About this task:
Find all lines with the word "imports" in the material, then copy them.

---------- Data supplied ----------

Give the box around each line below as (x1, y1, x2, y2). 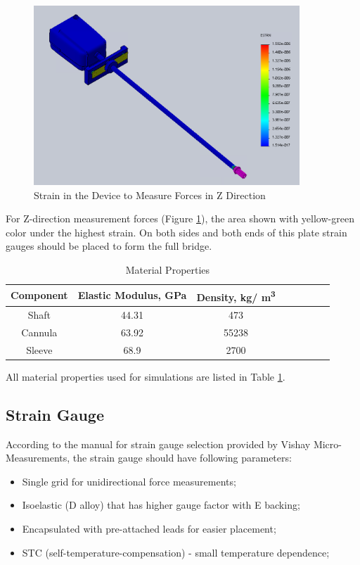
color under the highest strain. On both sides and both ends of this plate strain (6, 224, 347, 239)
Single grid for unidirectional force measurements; (22, 474, 236, 488)
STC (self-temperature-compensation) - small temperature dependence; (22, 545, 330, 559)
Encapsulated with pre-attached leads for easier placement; (22, 521, 276, 536)
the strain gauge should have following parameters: (72, 450, 292, 465)
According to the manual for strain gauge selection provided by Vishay (6, 436, 311, 451)
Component (11, 288, 68, 303)
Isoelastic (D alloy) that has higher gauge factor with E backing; (22, 497, 300, 512)
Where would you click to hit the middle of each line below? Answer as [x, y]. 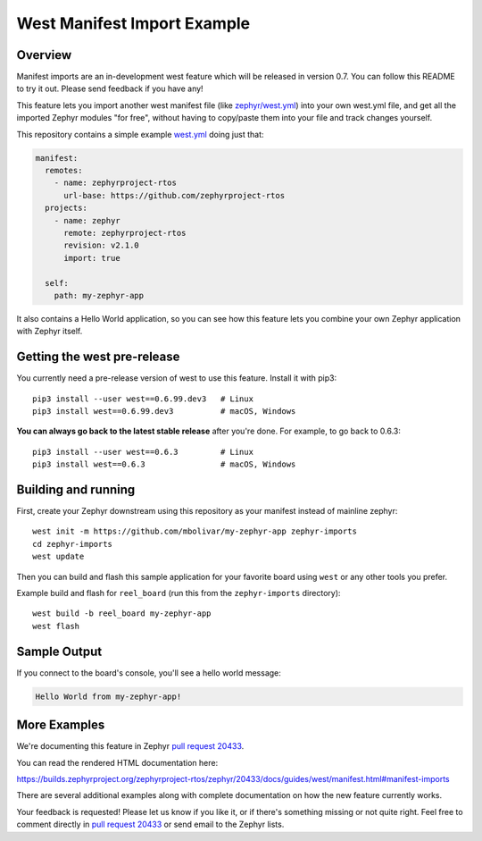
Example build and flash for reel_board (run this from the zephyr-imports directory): [179, 593]
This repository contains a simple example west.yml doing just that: [140, 134]
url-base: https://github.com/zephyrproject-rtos [175, 195]
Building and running [76, 489]
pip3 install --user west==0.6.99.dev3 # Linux [143, 399]
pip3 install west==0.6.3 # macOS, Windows [164, 464]
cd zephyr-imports [73, 544]
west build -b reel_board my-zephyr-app [122, 614]
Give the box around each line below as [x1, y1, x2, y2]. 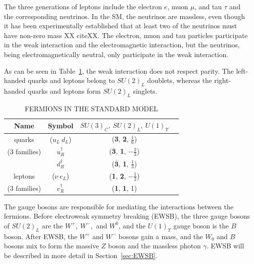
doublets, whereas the [147, 75, 212, 85]
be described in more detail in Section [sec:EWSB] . [4, 250, 158, 260]
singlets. [133, 85, 157, 96]
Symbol [47, 121, 74, 131]
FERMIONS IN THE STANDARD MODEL [24, 103, 158, 113]
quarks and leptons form [28, 85, 101, 96]
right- [214, 75, 231, 85]
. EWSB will [206, 241, 244, 251]
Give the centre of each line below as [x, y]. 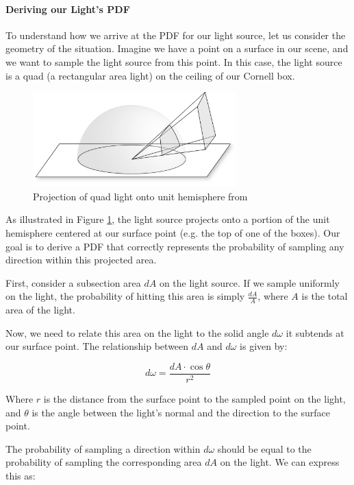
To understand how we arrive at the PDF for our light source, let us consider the [176, 35]
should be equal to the [264, 448]
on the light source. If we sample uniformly [250, 282]
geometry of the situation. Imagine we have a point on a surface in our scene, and [177, 48]
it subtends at [315, 332]
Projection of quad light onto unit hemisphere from [140, 196]
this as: [21, 475]
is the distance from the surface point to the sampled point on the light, [194, 398]
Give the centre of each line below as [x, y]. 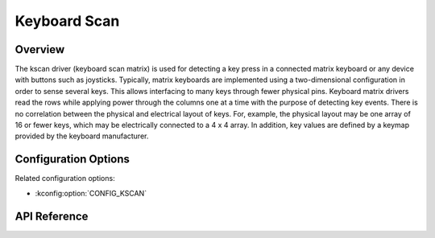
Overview [40, 49]
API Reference [52, 216]
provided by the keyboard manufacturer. [82, 136]
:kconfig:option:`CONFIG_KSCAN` [91, 193]
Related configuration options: [65, 178]
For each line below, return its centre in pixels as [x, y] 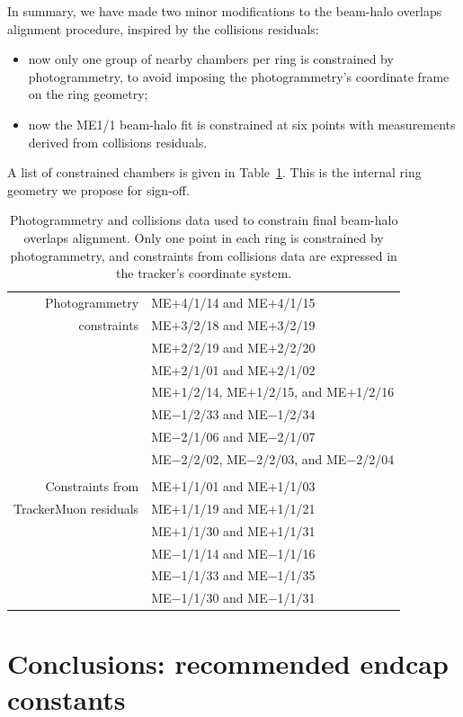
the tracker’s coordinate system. [204, 273]
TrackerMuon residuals [76, 508]
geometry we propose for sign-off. [98, 189]
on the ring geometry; [88, 94]
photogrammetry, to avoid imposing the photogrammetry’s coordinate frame [239, 76]
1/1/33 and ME [224, 575]
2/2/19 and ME [224, 347]
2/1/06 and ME [224, 437]
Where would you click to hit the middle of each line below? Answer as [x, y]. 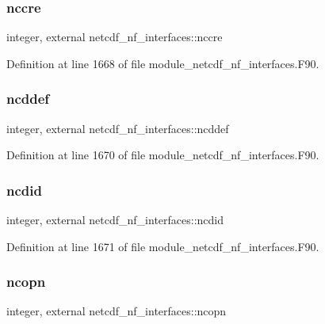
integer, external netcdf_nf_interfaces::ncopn [117, 311]
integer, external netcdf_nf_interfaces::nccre [115, 37]
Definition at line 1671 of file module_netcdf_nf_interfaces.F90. [163, 246]
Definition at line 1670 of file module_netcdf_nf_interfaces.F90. [163, 155]
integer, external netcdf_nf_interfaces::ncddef [118, 128]
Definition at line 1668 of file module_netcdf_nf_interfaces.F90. [163, 63]
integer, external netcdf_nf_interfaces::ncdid [115, 220]
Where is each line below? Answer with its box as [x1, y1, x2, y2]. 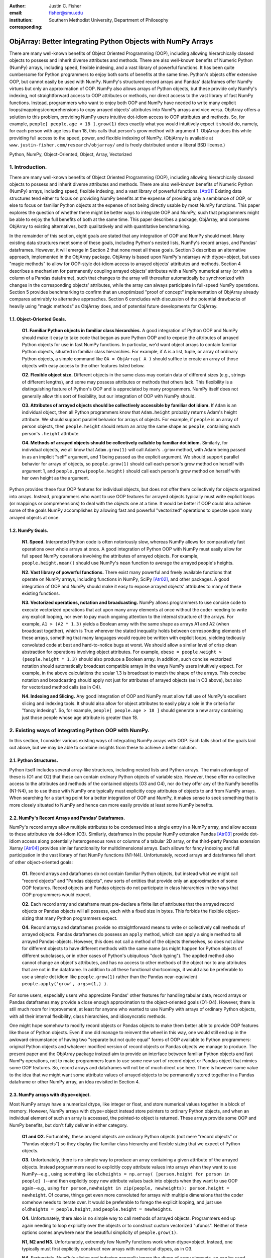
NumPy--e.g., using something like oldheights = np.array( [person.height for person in [22, 1171, 230, 1177]
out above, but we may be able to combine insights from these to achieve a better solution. [9, 745, 197, 751]
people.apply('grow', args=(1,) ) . [22, 981, 108, 987]
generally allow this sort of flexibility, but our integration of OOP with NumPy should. [22, 393, 196, 399]
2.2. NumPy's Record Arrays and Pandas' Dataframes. [9, 815, 125, 821]
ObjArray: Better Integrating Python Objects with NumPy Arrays [9, 37, 213, 45]
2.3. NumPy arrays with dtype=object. [9, 1092, 91, 1098]
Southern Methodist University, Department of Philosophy [49, 17, 169, 23]
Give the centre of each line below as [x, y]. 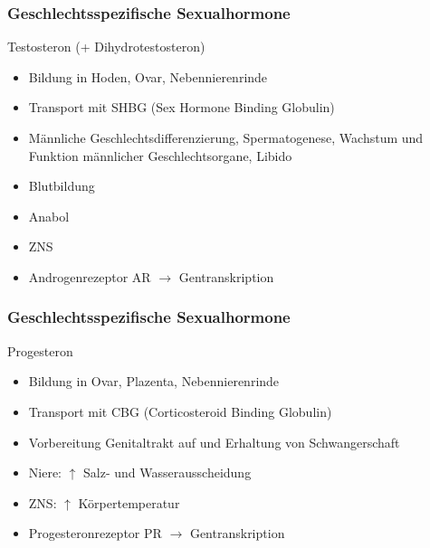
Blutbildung [62, 186]
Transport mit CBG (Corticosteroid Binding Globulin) [180, 411]
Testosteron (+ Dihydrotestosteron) [106, 47]
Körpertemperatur [129, 502]
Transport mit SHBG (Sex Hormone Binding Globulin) [182, 107]
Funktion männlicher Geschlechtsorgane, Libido [160, 155]
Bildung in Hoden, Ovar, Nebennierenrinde [148, 76]
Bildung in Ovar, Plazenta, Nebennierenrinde [154, 381]
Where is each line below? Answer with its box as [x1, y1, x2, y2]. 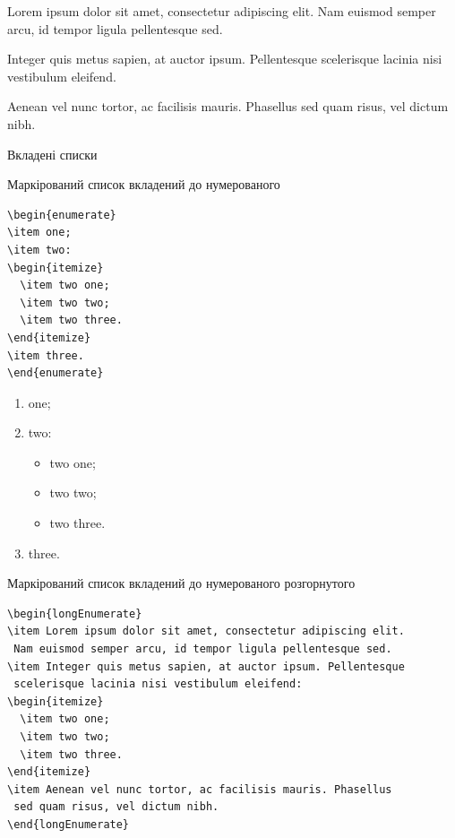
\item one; [7, 226, 72, 239]
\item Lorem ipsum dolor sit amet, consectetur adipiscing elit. [7, 625, 405, 638]
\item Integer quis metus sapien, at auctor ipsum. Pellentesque [7, 660, 405, 673]
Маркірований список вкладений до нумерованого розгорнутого [7, 574, 356, 592]
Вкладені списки [7, 144, 98, 163]
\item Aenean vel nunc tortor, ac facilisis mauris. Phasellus [7, 782, 392, 796]
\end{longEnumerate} [7, 817, 130, 831]
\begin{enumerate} [7, 208, 116, 221]
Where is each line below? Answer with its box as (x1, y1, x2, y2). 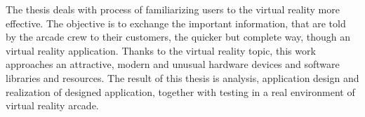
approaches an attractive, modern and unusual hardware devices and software (6, 57, 340, 71)
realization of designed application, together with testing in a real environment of (6, 84, 355, 99)
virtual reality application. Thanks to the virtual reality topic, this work (6, 43, 316, 57)
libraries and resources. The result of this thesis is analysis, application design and (6, 70, 359, 85)
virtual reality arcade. (6, 98, 99, 113)
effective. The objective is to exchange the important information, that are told (6, 15, 346, 30)
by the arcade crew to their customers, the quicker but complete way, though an (6, 29, 351, 44)
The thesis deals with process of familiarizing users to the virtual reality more (6, 2, 340, 16)

----------

Exercise answer:
Example build and flash for reel_board (run this from the zephyr-imports directory): [179, 593]
cd zephyr-imports [73, 544]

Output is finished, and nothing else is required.